20世紀半ばに中国共産党に侵略された東トルキスタン、チベット、南モンゴルでは人命を無視した恐怖政治が行なわれ、人権・人道に関わる様々な自由がそれらの社会で欠落しています。148万人以上が死傷したと考えられる楼蘭周辺でのメガトン級大型核実験と広範囲に持続する健康被害と残留する核汚染、そしてチベットの地にある核兵器関連施設からの公害による周辺の人々の健康被害が放置されたままとなっています。
 
これまでの調査プロジェクトを、中央アジアのシルクロード地域に拡大し、全貌を解明し人道支援することを目的とするプロジェクトにまとめることになりました。

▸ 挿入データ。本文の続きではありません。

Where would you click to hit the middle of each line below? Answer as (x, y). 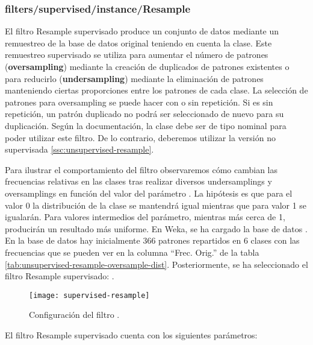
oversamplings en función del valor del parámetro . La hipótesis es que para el (149, 193)
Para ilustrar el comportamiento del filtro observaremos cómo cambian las (141, 169)
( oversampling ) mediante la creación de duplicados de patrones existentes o (147, 66)
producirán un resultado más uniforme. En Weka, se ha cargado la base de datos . (156, 228)
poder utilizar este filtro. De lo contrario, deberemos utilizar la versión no (140, 137)
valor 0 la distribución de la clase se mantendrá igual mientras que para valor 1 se (156, 205)
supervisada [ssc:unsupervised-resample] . (79, 149)
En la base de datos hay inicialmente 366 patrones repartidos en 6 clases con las (152, 240)
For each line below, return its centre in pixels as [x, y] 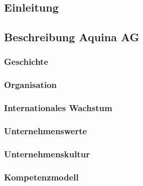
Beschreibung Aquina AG [72, 37]
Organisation [31, 85]
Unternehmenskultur [47, 154]
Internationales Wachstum [58, 108]
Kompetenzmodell [41, 177]
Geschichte [26, 62]
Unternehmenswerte [46, 131]
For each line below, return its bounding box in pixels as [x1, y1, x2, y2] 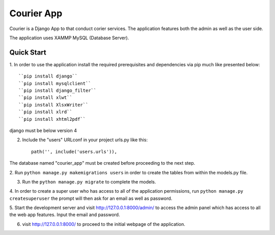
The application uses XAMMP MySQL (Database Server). [9, 35, 129, 41]
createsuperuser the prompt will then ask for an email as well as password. [9, 195, 173, 201]
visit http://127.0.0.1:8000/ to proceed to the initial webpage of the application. [22, 221, 185, 227]
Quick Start [9, 48, 46, 57]
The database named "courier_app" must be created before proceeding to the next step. [9, 160, 196, 166]
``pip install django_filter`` [18, 88, 97, 94]
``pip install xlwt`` [18, 95, 72, 100]
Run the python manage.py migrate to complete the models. [22, 178, 156, 185]
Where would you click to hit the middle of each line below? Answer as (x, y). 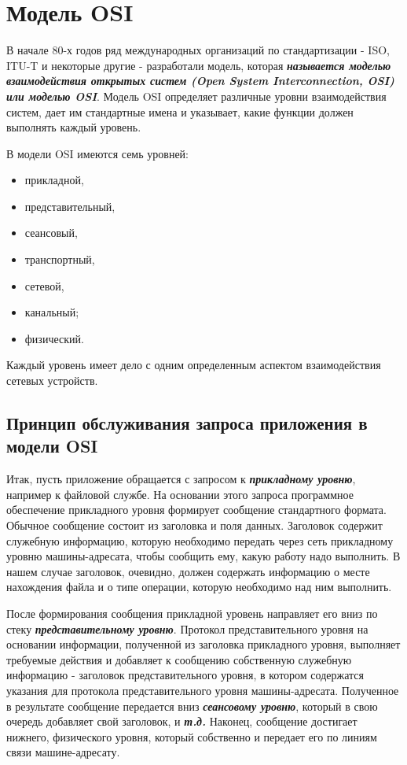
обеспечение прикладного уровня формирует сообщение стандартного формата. (196, 510)
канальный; (52, 312)
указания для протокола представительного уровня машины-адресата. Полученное (203, 690)
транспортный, (60, 259)
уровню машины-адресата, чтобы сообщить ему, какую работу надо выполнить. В (203, 556)
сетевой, (44, 285)
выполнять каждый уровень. (74, 127)
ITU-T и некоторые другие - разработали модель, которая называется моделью (199, 65)
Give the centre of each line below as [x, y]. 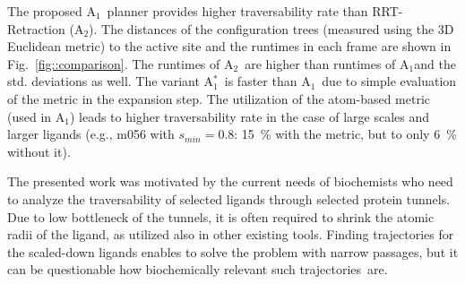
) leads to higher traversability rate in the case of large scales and [250, 116]
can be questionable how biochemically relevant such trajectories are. [198, 269]
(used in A [36, 116]
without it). [39, 151]
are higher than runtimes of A [327, 63]
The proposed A [52, 11]
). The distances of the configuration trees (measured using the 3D [271, 28]
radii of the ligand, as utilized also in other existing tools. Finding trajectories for [231, 234]
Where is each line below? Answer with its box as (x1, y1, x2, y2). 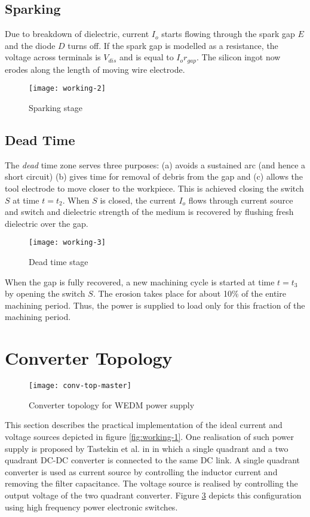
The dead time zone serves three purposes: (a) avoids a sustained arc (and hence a (5, 158, 306, 171)
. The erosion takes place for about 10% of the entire (93, 287, 286, 300)
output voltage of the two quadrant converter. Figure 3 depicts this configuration (5, 489, 302, 501)
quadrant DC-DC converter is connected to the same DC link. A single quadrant (5, 454, 300, 466)
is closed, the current (100, 193, 176, 206)
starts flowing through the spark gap (161, 27, 295, 40)
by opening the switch (5, 287, 85, 300)
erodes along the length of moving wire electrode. (5, 63, 185, 75)
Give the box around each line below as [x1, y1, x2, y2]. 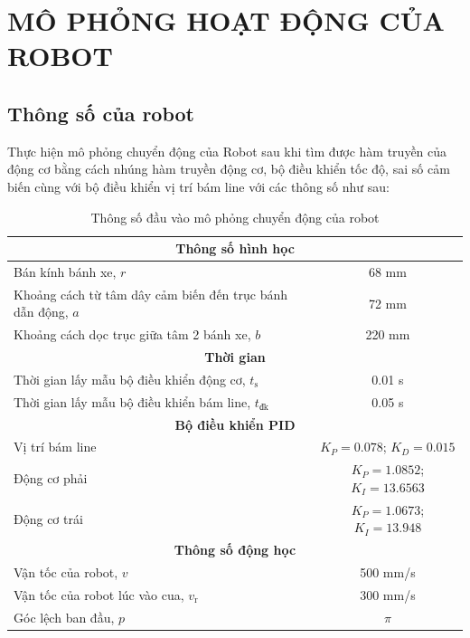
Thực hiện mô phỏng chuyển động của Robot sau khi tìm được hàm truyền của [7, 141, 447, 160]
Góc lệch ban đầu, [14, 607, 115, 626]
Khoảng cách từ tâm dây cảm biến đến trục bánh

これが今回新たな形で始められるシルクロード科学プロジェクトです。
 
シルクロードの地の悲劇は対岸の火事ではなく、中国の弾道ミサイルの標的となっている日本自身の問題でもある。この中国の核兵器問題を考える第一歩として、この脅威を日本から発信していきたい。
 
 
講演内容の要約として投稿しましたが、詳細は下記のリンクをご覧ください。
日本シルクロード科学倶楽部
放射線防護情報センター
 
 
国交正常化以来、3兆円ともいわれるODAをしてきた日本。民間投資を含めれば6兆円にも達するという。中国への援助は中止したというが、アジア開発銀行を通じて今尚行なわれている。空港建設や交通整備だけではなく、軍備増強に邁進し、日本に向けて多くのミサイルを配備している。これが日本と中国の現状である。